Come What May & Love It!



I loved Elder Wirthlin's talk from last October. His words are particularly poignant to me right now. I think one of life's lessons is learning how to let go and let God work His wonders. I don't need to know the whys or the hows or the whens, just that the Lord knoweth all things from the beginning; wherefore, he prepareth a way to accomplish all his works among the children of men; for behold, he hath all power...


My testimony of timing and how intimately God knows where and when we are has recently experienced exponential growth. The last couple weeks have been an interesting time, to say the least. I went into this past General Conference for our church with specific questions and for the first time I actually wrote them down. One of the themes I noticed that wove through several of the talks was temples, specifically the protection and power we can receive through temple ordinances and regular temple attendance. During one of these talks, I had the thought to call my Grandma who lives in town and ask if I could go to the temple with her and her husband that week. They go every Thursday. I wrote it down in my notes, set apart by [ ] like I do for all my personal insights or instructions. As I wrote it, I found myself overcome with emotion. I had no idea how much I would really need that time with her in the house of the Lord.

She ended up calling me the next day and I was able to make arrangements with her for Thursday. I got emotional again on the phone and sensing there was some pain, she also set up a time when I could come talk with her on Tuesday. This grandma is a family therapist and has some amazing skills and tools. I have been grateful for her time on many occasions. Because it is not my story to tell, I will not be revealing the cause of the pain here. Not yet at least.

As we drove to the temple on Thursday, we were trying to decide what kind of work we would do. For those readers who may not know, as members of the Church of Jesus Christ of Latter-day Saints, we believe that in the temples (different from our Sunday meeting houses) we are able to participate in sacred ordinances for ourselves and as proxy for those who are no longer living and were not able to perform them for themselves while alive. Sealings are the ceremony where a husband and wife are married for all eternity, if they keep the promises they make with God and each other. My grandma suggested that if there was a sign on the front desk saying patrons were needed for sealings, then that's what we'd do. We all agreed.

In our session, there were two married couples including my grandparents, two single men and me. The sealer happened to be in my grandparent's ward and had been both of their hometeacher (my grandma is remarried to a wonderful man who lived two houses down from her). For some reason, I ended up getting a lot of time on my knees either as a proxy wife or daughter. Near the end of the session, it started. The sealer seemed to single me out and began to teach.
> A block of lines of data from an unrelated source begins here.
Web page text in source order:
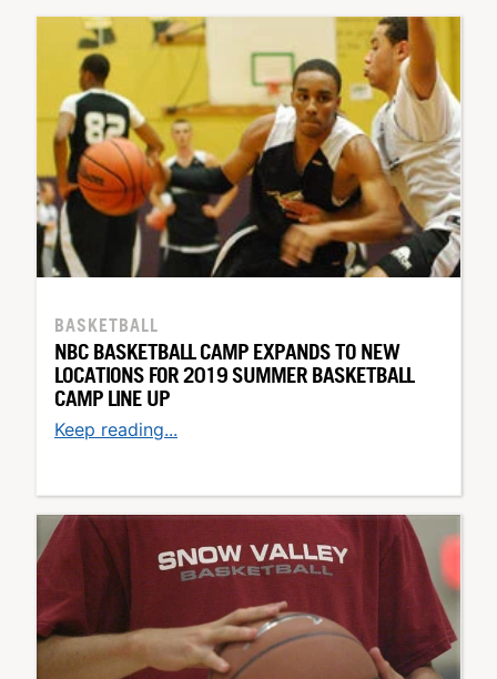
BASKETBALL
NBC BASKETBALL CAMP EXPANDS TO NEW
LOCATIONS FOR 2019 SUMMER BASKETBALL
CAMP LINE UP
Keep reading...

I'm overwhelmed even thinking about it. He asked me specifically if I had ever noticed certain blessings and promises and pointed out certain phrasing that I, honestly, had never noticed before. For the last set of names we did, he asked if I would sit proxy for the wife and announced that he was going to say the words extra slowly so I could really pay attention to the words.

After he was done, he asked me if there was anything I noticed that I hadn't before. I asked him a question about one part of the ceremony that I didn't understand. His response was, "Well, that's for you to learn through prayer and study." He continued by sharing with me--and everyone there--how important it will be when I choose my "sweetheart" that he be a man of God. Even some of the other patrons, who I had never met before, shared insights with me. I felt rallied around and extremely blessed to be taught those lessons in that setting by total strangers. The sealer had no idea the challenges I face, but he followed the prompting to single me out of the group, he was not worried about what anyone else would think. He just shared what came to him, and it ended up being exactly what I needed to hear and sparked the exact questions that I need to be asking.

After the session, we spent a few minutes in the celestial room. I asked my grandma if she had any thoughts about my question. (My specific question is not one that can be discussed outside the walls of the temple, but the answer is scriptural and can be discussed.) She and I speculated together. I know that God is just, so there must be a really good reason! We asked her husband, Parley, what he thought. His answer was better than what we had come up with. Here's my specific answer: I can have faith and hope in a man, as long as I choose a man who will follow the Lord and is committed to putting God first in his life, now and forever. That is the kind of man that I can trust giving my self to as his wife and receiving as my husband. I don't need to be scared or scathed, for that matter. Because of the priesthood power, I am connected to Christ and I am the only one who can break that. Nobody but me.

And so, while life may be confusing and hard at times, I hope I can learn to say, "come what may" and love it! I can only take responsiblity for me. I only want to take responsibility for me.

4 comments:

InterestedReader said...

Thank you for sharing those intimate earnest expressions of the heart. Reading those not only touched me, but made me want to be better person.

The Lord will bless you according to your desires.

Anonymous said...

Thanks for sharing! hope you are doing good- we missed you on thursday. It looks like you are doing an awesome job with your mom's house! I want to see more of your cute crafts!

The Hokanson Family said...

Thanks, Char. Love ya.

Laura said...

What a powerful lesson - thank you so much for sharing this experience. It is truly amazing.